No. Consistent with prior guidance (e.g., IRS Notice 2012-59), the Proposed Regulations state that the waiting period limitation does not require employers to offer coverage to any particular employee or class of employees, including for example part-time employees. Instead, the limitation prohibits a group health plan from requiring “otherwise eligible” employees to wait more than 90 days before coverage becomes effective. It notes, however, that a failure by an “applicable large employer” (i.e., one with 50 or more full-time equivalent employees) to offer coverage to full-time employees may nevertheless result in penalties under the employer mandate rules in Code section 4980H.
What types of eligibility conditions are permissible/impermissible?

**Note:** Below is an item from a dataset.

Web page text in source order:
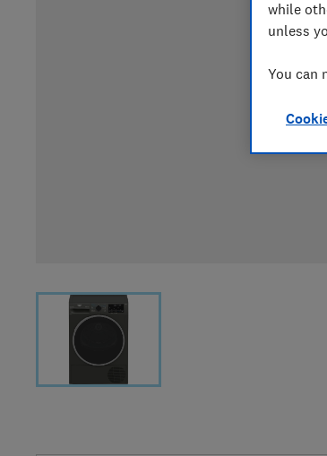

In general, the Proposed Regulations provide that it is permissible for a group health plan to impose substantive conditions for eligibility for coverage, so long as the conditions are not designed to avoid compliance with the 90-day limit on waiting periods. It provides as examples of permissible eligibility conditions employees in an eligible job classification or achieving job-related licensure requirements.The Proposed Regulations generally prohibit eligibility conditions that are designed to avoid compliance with the 90-day waiting period limitation. Moreover, eligibility conditions that are based solely on the lapse of a time period are permissible for no more than 90 days. This means that group health plans that base eligibility for a part-time employee on the employee working, for example, a year or more will have to consider other design options.The Proposed Regulations do, however, permit group health plans that condition eligibility on an employee regularly having a specified number of hours of service per pay period (or working on a full-time basis as defined under the employer mandate rules) to take a “reasonable period of time” to determine whether the employee meets the eligibility condition. To be considered a reasonable period of time, the determination period must not exceed 12 months and must begin on the date between the employee’s start date and the first day of the calendar month following the employee’s start date. Under this rule, coverage generally must be made effective no later than 13 months from the employee’s start date (plus a fraction of a month if the employee’s start date is not the first day of a calendar month).
The Proposed Regulations also permit eligibility conditions that are based on a cumulative hours of service requirement as long as the requirement does not exceed 1,200 hours.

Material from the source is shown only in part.